FabricFabricHarness
Operating

Operational SLOs

Stable runtime metrics, SLO evaluation, alerts, dashboards, and cross-target conformance.

Fabric Harness defines low-cardinality metrics for the operational signals that matter across Node, Temporal, Cloudflare, and Databricks Apps:

MetricMeaning
fabric_harness_request_latency_msEnd-to-end HTTP or application request latency
fabric_harness_submission_duration_msAdmission-to-settlement duration
fabric_harness_queue_age_msAdmission-to-worker-start delay
fabric_harness_errors_totalFailed requests, submissions, events, and recovery attempts
fabric_harness_approval_wait_msApproval request-to-terminal-decision delay
fabric_harness_recovery_duration_msWorker or persistence recovery duration
fabric_harness_cost_usd_totalAttributed model and serving cost

Collect and export

import { createOperationalMetricsCollector } from '@fabric-harness/sdk';

const metrics = createOperationalMetricsCollector();

const config = {
  onEvent: (event) => metrics.recordEvent(event),
  submissionTelemetry: metrics.submissionSink,
};

application.get('/metrics', () => new Response(metrics.openMetrics(), {
  headers: { 'content-type': 'application/openmetrics-text; version=1.0.0' },
}));

Call recordRequest(durationMs, outcome) at the HTTP or application boundary and recordRecovery(durationMs, recovered) around recovery drills. The collector keeps bounded samples and exports count, sum, p50, p95, and p99.

Evaluate a service objective

import { evaluateOperationalSlos } from '@fabric-harness/sdk';

const evaluation = evaluateOperationalSlos(metrics.snapshot(), {
  requestLatencyP95Ms: 2_000,
  queueAgeP95Ms: 5_000,
  errorRateMax: 0.01,
  approvalWaitP95Ms: 4 * 60 * 60_000,
  recoveryP95Ms: 60_000,
  costUsdMax: 1_000,
});

The runnable examples/operational-slos workspace includes an importable Grafana dashboard and Prometheus alert rules for every metric above. Adjust the reference thresholds to the user journey and recovery tier of each deployment.

Deployment conformance

runDeploymentConformance() is the same black-box client suite for every deployment target. It checks health, dependency readiness, asynchronous finite job settlement and event offsets, plus persistent-agent submission settlement and conversation offsets.

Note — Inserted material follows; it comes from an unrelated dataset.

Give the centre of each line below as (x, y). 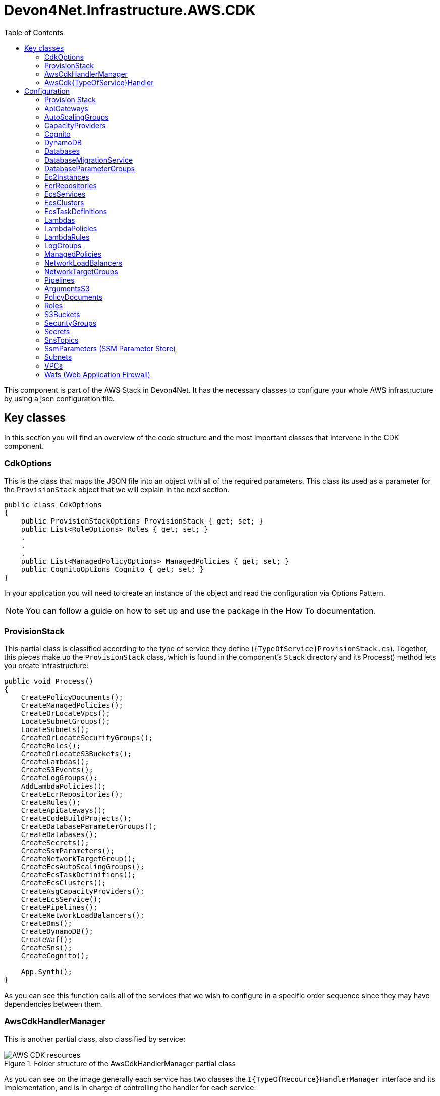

import { assertDeploymentConformance } from '@fabric-harness/client';

await assertDeploymentConformance({
  target: 'databricks-app',
  baseUrl: process.env.DATABRICKS_APP_URL!,
  headers: { authorization: `Bearer ${process.env.APP_TOKEN}` },
  job: { name: 'analyst', input: { question: 'SELECT 1' } },
});

The live workflow runs this contract against a local Node host, a real Temporal cluster behind the Node HTTP API, local and deployed Cloudflare Workers, and the reference Databricks App. Each run writes a redacted JSON evidence artifact.